Menulis sejarah dalam bentuk historiografi pada dasarnya merupakan
bentuk rekonstruksi sejarawan atau peneliti sejarah terhadap sumber-sumber
yang telah ia temukan dan telah diseleksi dalam bentuk kritik. Historiografi
ibarat membuat suatu bangunan. Dalam membuat suatu bangunan, seorang
ahli bangunan mencoba memasang bahan-bahan yang telah disediakan. Dia
memasang kayu untuk kusen, pintu, jendela; semen, pasir, dan batu bata
untuk dinding; cat untuk mencat dinding. Apabila kita perhatikan bahan-bahan
tersebut dalam keadaan masih tersimpan secara terpisah-pisah atau belum
digunakan, maka kesan yang akan timbul dalam diri kita ialah menjadi tidak
menarik. Akan tetapi, apabila bahan-bahan itu kita coba susun akan menjadi
suatu bangunan yang indah. Hal tersebut sama pula halnya dalam merekonstruksi
sumber-sumber sejarah. Ketika sumber-sumber sejarah masih dalam bentuk
yang terpisah-pisah belum dikonstruksi, maka itu akan menjadi barang yang
mati. Akan tetapi, ketika sumber-sumber sejarah itu kita rekonstruksi, akan
menjadi suatu bangunan tulisan atau karya tulis yang hidup. Karya ini menjadi
suatu cerita yang menarik dan enak dibaca.

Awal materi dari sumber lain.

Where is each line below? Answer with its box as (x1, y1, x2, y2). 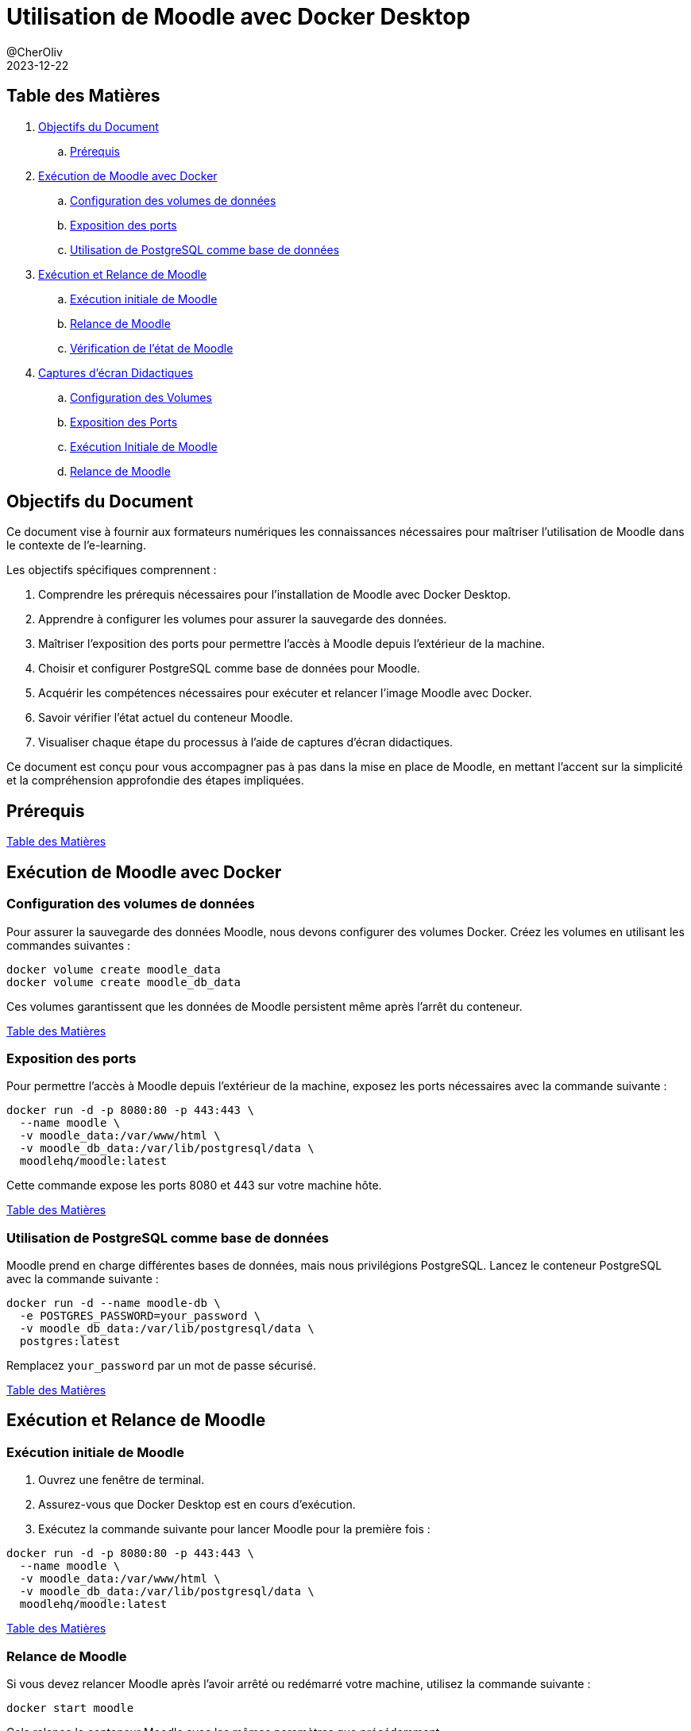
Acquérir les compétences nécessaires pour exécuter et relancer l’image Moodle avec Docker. (38, 686, 532, 700)
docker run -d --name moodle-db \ (6, 1297, 221, 1309)
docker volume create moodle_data (6, 962, 221, 976)
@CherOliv (6, 44, 63, 59)
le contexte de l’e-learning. (6, 538, 146, 553)
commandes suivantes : (6, 938, 131, 952)
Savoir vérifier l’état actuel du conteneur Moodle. (38, 711, 293, 725)
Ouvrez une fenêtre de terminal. (38, 1473, 205, 1487)
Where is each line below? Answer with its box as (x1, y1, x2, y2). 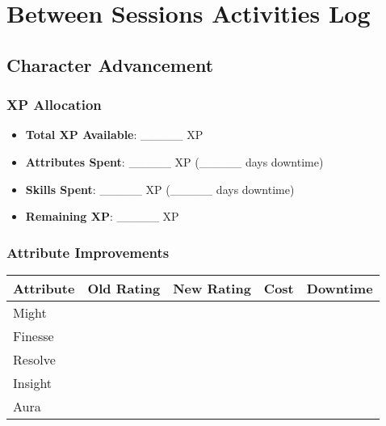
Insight (13, 373, 52, 392)
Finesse (13, 326, 54, 345)
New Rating (173, 278, 251, 297)
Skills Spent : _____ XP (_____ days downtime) (25, 180, 295, 197)
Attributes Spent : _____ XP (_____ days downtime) (25, 153, 324, 170)
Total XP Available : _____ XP (25, 126, 203, 143)
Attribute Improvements (6, 242, 170, 262)
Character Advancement (6, 52, 214, 77)
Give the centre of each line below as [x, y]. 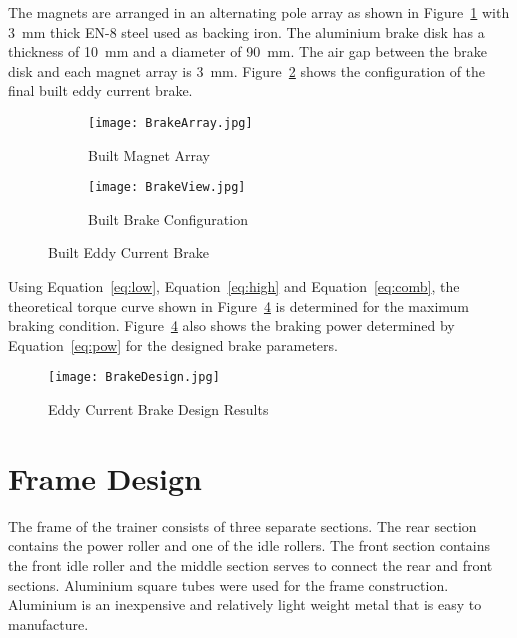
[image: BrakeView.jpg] [167, 187]
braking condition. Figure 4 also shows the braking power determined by [231, 325]
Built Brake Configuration [168, 218]
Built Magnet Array [149, 154]
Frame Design [105, 477]
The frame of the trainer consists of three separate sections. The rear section [242, 525]
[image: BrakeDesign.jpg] [134, 377]
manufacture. [48, 623]
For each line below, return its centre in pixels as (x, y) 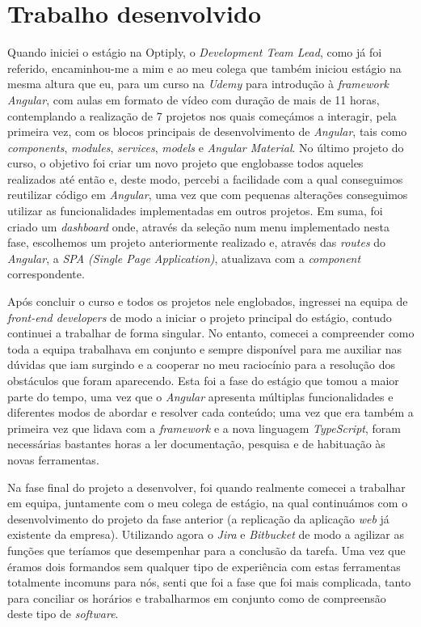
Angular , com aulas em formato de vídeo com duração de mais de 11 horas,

Sebagai contoh kita menemukan catatan rapat desa, laporan jumlah penduduk
desa beserta pendapatannya, jumlah luas tanah, jumlah orang-orang desa
yang bersekolah, catatan transaksi jual beli hasil pertanian antara petani dengan
pedagang dari kota, laporan program pengembangan pertanian di desa, dan
sumber-sumber lainnya. Kalau sumber-sumber itu masih terserak-serak, belum
direkonstruksi, belum bisa bercerita apa-apa akan barang-barang yang mati.
Akan tetapi, ketika sumber-sumber itu direkonstruksi oleh sejarawan, sumbersumber
itu menjadi hidup. Dari sumber-sumber itu tersusunlah bagaimana
cerita perkembangan desa tersebut.
Hal yang harus diperhatikan dalam historiografi adalah kemampuan menulis.
Dalam menulis sejarah, dituntut kemampuan untuk berimajinasi. Dalam hal
ini, tulisan sejarah ibarat suatu karya seni. Apabila seorang penulis sejarah
memiliki kemampuan berimajinasi yang baik, maka tulisannya akan enak dibaca.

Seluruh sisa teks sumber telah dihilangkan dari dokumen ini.